- Born: March 7, 1964 (age 62)
- Occupation: Actress
- Spouse: Eric Overmyer

= Ellen McElduff =

Canadian actress

Ellen McElduff (born March 7, 1964) is a Canadian film, television, and stage actress, best known for roles in JFK, Oz, Homicide: Life on the Street, and many acclaimed stage productions.

== Career ==

=== Stage roles ===
She is an accomplished stage actress. The New York Times has praised her performances on many occasions. They called her performance in JoAnne Akalaitis's anthology of six sketches titled Help Wanted "horrifyingly funny". They also said she was "especially good" in Akalaitis's Dead End Kids and "enticing" in Dressed Like an Egg.

She has appeared in several other stage productions including Samuel Beckett's Cascando, Cold Harbor (a play about Ulysses S. Grant), and Mark Rappaport's Chain Letters and Imposters, and more. She received an Obie Award citation for her work in Southern Exposure.

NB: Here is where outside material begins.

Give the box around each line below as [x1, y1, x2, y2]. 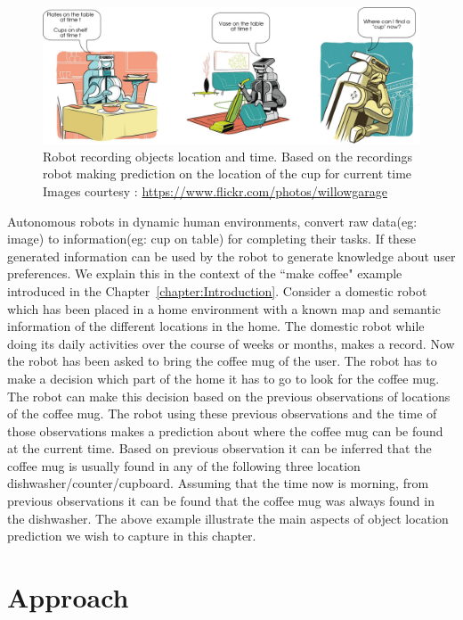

She also featured in Him, a 1995 play written by actor Christopher Walken, who also took the lead role. She played several of the female roles, with Michael Feingold of The Village Voice saying she was "the only cast member who actually seemed to become everyone she represented". It debuted in the New York Shakespeare Festival and revolved around the afterlife of Elvis Presley.

=== Film and television roles ===

She is best known to film and television audiences for portraying Jean Hill in Oliver Stone's JFK (1991), Eleanor O'Connor in Oz, and Billie Lou Hatfield in Homicide: Life on the Street, Homicide: The Movie, and Law & Order: Special Victims Unit.

She has featured in many movies, including Stephen King's directorial debut Maximum Overdrive (1986) (as Wanda June), Jodie Foster's directorial debut Little Man Tate (1991), Working Girls (1986), Desperate Hours (1990), Julian Po (1997), and Al Pacino's independent movie Chinese Coffee (2000).

Though better known for larger roles in Oz and Homicide: Life on the Street, she also had small roles in shows like Knots Landing and Law & Order.

== Personal life ==
She was married to writer and producer Eric Overmyer.